To avoid litigation or disappointment, trustees must ensure that their attitude to risk has been properly understood by the investment manager from the outset. They should also ensure that their attitude to risk is properly documented. In his report on institutional investment in the UK, published last year, Paul Myners recommended that trustees should agree an explicit written mandate with their investment managers covering agreement between the trustees and managers on:

  • an objective, benchmark(s) and risk parameters that together with all the other mandates are coherent with the fund’s aggregate objective and risk tolerances;
  • the manager’s approach in attempting to achieve this objective; and
  • clear timescales of measurement and evaluation, such that the mandate will not be terminated before the expiry of the evaluation timescale for under-performance alone.

This recommendation has been adopted by the Government as constituting "best practice" for schemes.

What is clear from the Unilever case in this respect is that trustees have reason to monitor their investment managers closely, and should either actively communicate with them in order to do so, or appoint someone to do this for them.

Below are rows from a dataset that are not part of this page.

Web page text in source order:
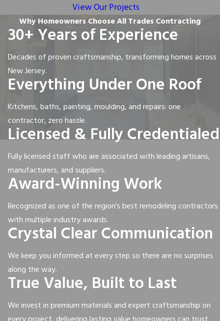
View Our Projects
Why Homeowners Choose All Trades Contracting
30+ Years of Experience
Decades of proven craftsmanship, transforming homes across
New Jersey.
Everything Under One Roof
Kitchens, baths, painting, moulding, and repairs: one
contractor, zero hassle.
Licensed & Fully Credentialed
Fully licensed staff who are associated with leading artisans,
manufacturers, and suppliers.
Award-Winning Work
Recognized as one of the region's best remodeling contractors
with multiple industry awards.
Crystal Clear Communication
We keep you informed at every step so there are no surprises
along the way.
True Value, Built to Last
We invest in premium materials and expert craftsmanship on
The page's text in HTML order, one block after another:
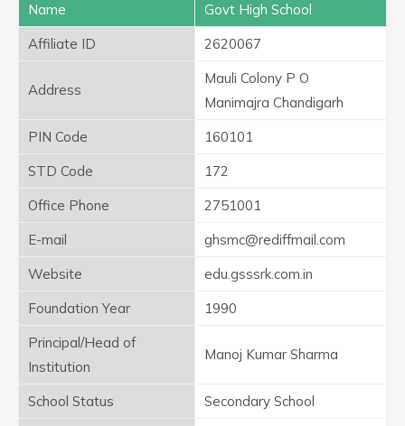
Name
Govt High School
Affiliate ID
2620067
Address
Mauli Colony P O
Manimajra Chandigarh
PIN Code
160101
STD Code
172
Office Phone
2751001
E-mail
ghsmc@rediffmail.com
Website
edu.gsssrk.com.in
Foundation Year
1990
Principal/Head of
Institution
Manoj Kumar Sharma
School Status
Secondary School
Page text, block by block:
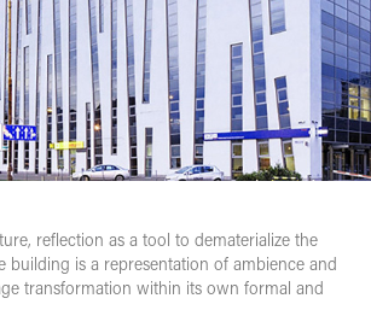
reflection as a tool to dematerialize the
building is a representation of ambience and
transformation within its own formal and
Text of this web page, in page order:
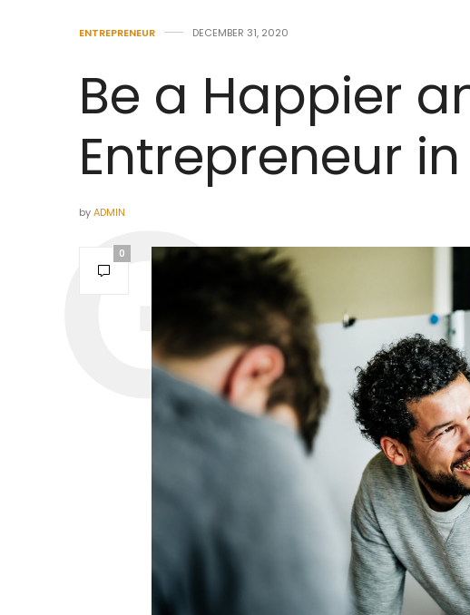
ENTREPRENEUR DECEMBER 31, 2020
Be a Happier
Entrepreneur in
byADMIN
0
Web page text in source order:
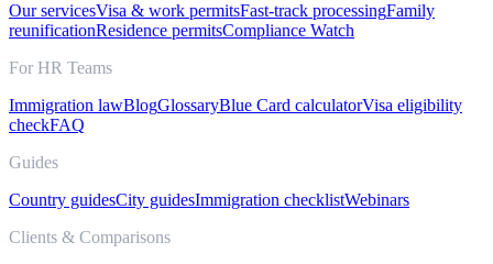
Our servicesVisa & work permitsFast-track processingFamily
reunificationResidence permitsCompliance Watch
For HR Teams
Immigration lawBlogGlossaryBlue Card calculatorVisa eligibility
checkFAQ
Guides
Country guidesCity guidesImmigration checklistWebinars
Clients & Comparisons
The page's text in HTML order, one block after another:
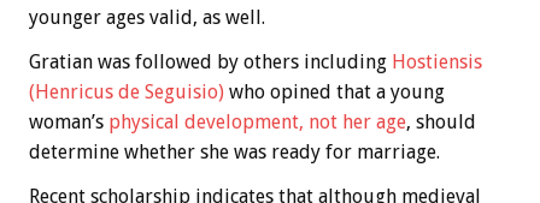
younger ages valid, as well.
Gratian was followed by others including Hostiensis
(Henricus de Seguisio) who opined that a young
woman’s physical development, not her age, should
determine whether she was ready for marriage.
Recent scholarship indicates that although medieval
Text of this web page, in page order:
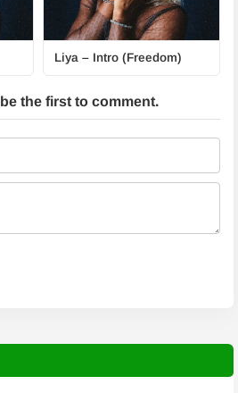
Liya – Intro (Freedom)
be the first to comment.
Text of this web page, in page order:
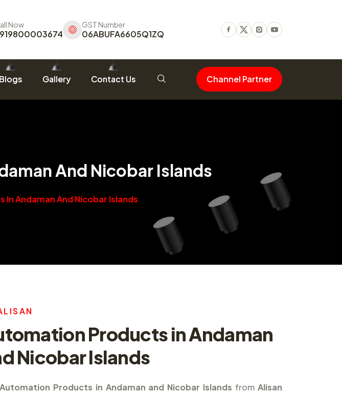
Now GST Number
06ABUFA6605Q1ZQ Facebook
TwitterInstagram
Youtube
Blogs Gallery Contact Us Channel Partner
And Nicobar Islands
Andaman And Nicobar Islands
L ISAN
Products in Andaman
Nicobar Islands
Automation Products in Andaman and Nicobar Islands fromAlisan
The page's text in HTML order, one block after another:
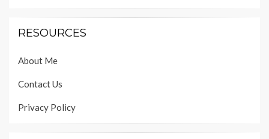
RESOURCES
About Me
Contact Us
Privacy Policy
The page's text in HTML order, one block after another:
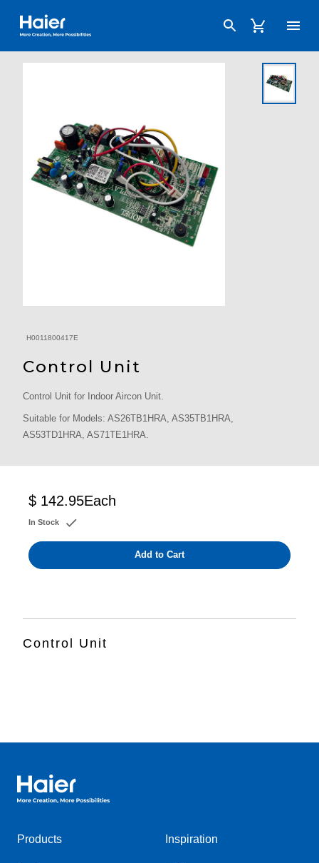
Haier Australia home page
H0011800417E
Control Unit
Control Unit for Indoor Aircon Unit.
Suitable for Models: AS26TB1HRA, AS35TB1HRA,
AS53TD1HRA, AS71TE1HRA.
$ 142.95Each
In Stock
Add to Cart
Control Unit
Haier Australia home page
Products Inspiration
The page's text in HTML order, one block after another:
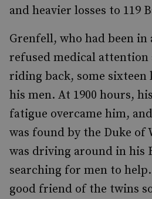
and heavier losses to 119
Grenfell, who had been in
refused medical attention
riding back, some
his men. At 1900 hours,
fatigue overcame him,
was found by the Duke of
was driving around in his
searching for men to help.
good friend of the twins
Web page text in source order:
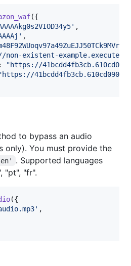
({
,
,
existent-example.execute-
:
"https://
to bypass an audio
only). You must provide the
. Supported languages
"pt", "fr".
({
,
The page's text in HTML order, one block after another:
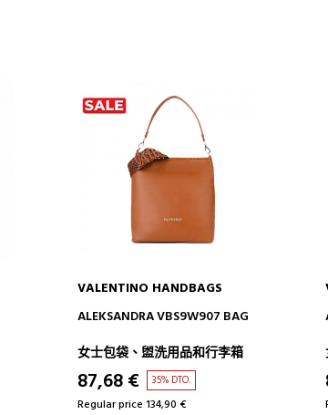
ADD TO CART
VALENTINO HANDBAGS
ALEKSANDRA VBS9W907 BAG
女士包袋、盥洗用品和行李箱
87,68 € 35% DTO.
Regular price 134,90 €
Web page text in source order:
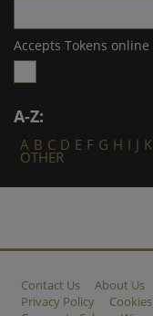
Accepts Tokens online
A-Z:
A B C D E F G H I J K
OTHER
Contact Us About Us
Privacy Policy
Cookies
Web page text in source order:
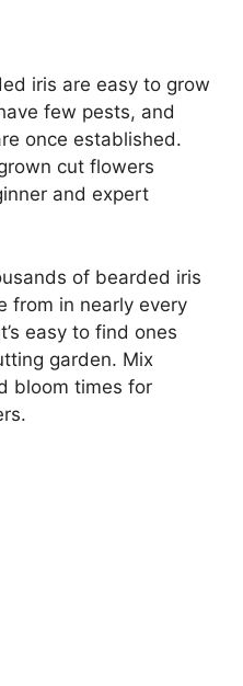
iris are easy to grow
few pests, and
once established.
cut flowers
and expert
of bearded iris
from in nearly every
easy to find ones
garden. Mix
bloom times for
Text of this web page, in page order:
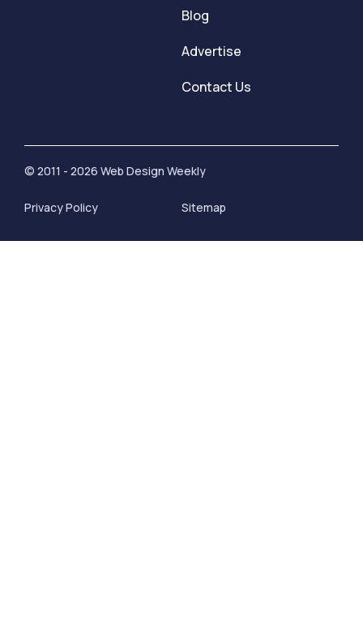
Blog
Advertise
Contact Us
© 2011 - 2026 Web Design Weekly
Privacy Policy Sitemap
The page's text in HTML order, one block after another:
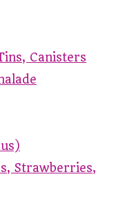
Canisters
Strawberries,
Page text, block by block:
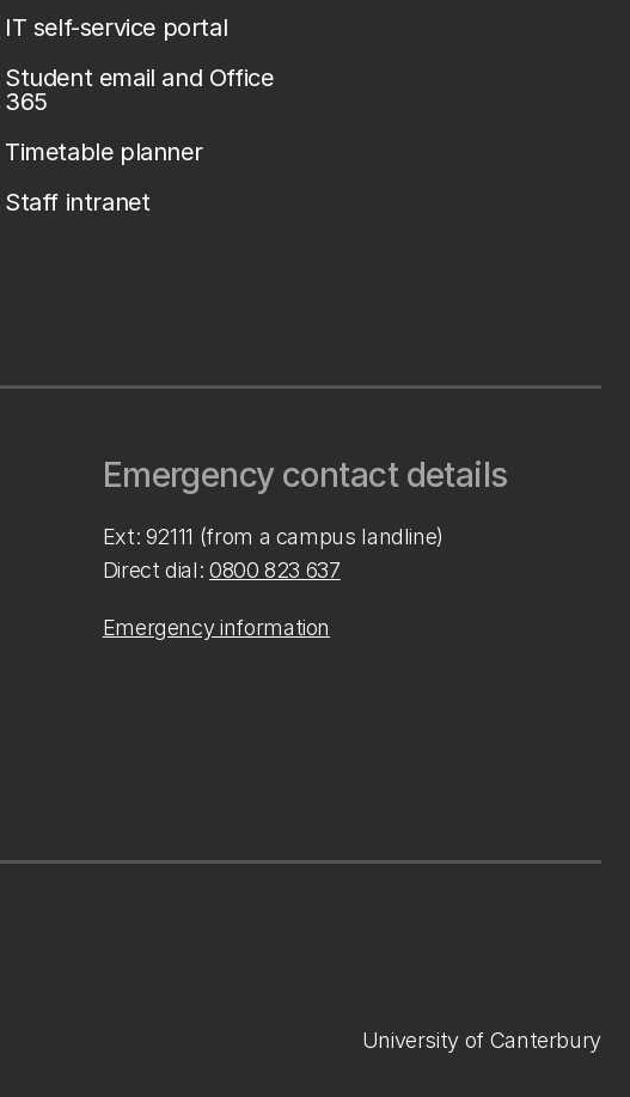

Furthermore, trustees should remember that under the Pensions Act 1995, in order to avoid liability for the acts and defaults of their investment managers, they must take all steps as are reasonable to satisfy themselves that their investment manager:

  • has the appropriate knowledge and experience for managing the investments of the scheme;
  • is carrying out his work competently;
  • has regard to the need for diversification of investments, in so far as is appropriate to the circumstances of the scheme, and the suitability to the scheme of the description of investment proposed.

© Herbert Smith 2002

The content of this article does not constitute legal advice and should not be relied on as such. Specific advice should be sought about your specific circumstances.